上野にアントネッロの定期公演を聴きに行く(9/11 東京文化会館小ホール)

回を重ねて6回目の今日は中世音楽でイスタンピッタ(英語で言うとエスタンピーかな)、アントネッロお得意の中世ダンスミュージック。

メンバーが豪華。アントネッロのメンバー3人+常連の矢野さんに加えてリュートの高本さん、パーカッションの田島さん濱元さんの2名、それにカリストで共演した歌姫の澤村さんと踊りの蜜月さん。全部で9名。

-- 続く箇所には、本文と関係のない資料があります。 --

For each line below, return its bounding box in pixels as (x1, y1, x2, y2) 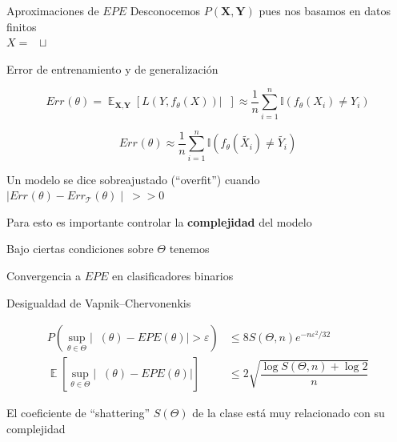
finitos (6, 18, 37, 34)
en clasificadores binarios (111, 267, 234, 283)
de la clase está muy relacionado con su (192, 404, 385, 421)
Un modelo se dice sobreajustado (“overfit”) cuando (6, 171, 260, 187)
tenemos (169, 240, 210, 257)
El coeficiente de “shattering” (6, 404, 150, 421)
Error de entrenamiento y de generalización (6, 60, 219, 77)
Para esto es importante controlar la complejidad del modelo (6, 213, 312, 230)

中世ものを専門にする音楽団体って世の中にどれくらいあるのか知らないけど、アントネッロの中世器楽は他の追従を許さない一級品だと思う。音楽に対する愛に溢れているよね。

生き生きとした血の通う音楽を聴きながら、このイスタンピッタやバッラータって伊福部音楽にも通じるものあるよなあ、となんの脈絡もなく思ってしまった。なんとなくね。

それで、今日の主役はタンバリン(タンブーラ)の田島さん。コンサートの途中、イタリアのいろんな地方のタンバリンの紹介とその叩き方の説明・実演があったのだが、その楽しいこと、技の素晴らしいこと。

いつものことではあるけれど、幸せな気分で会場を後にした。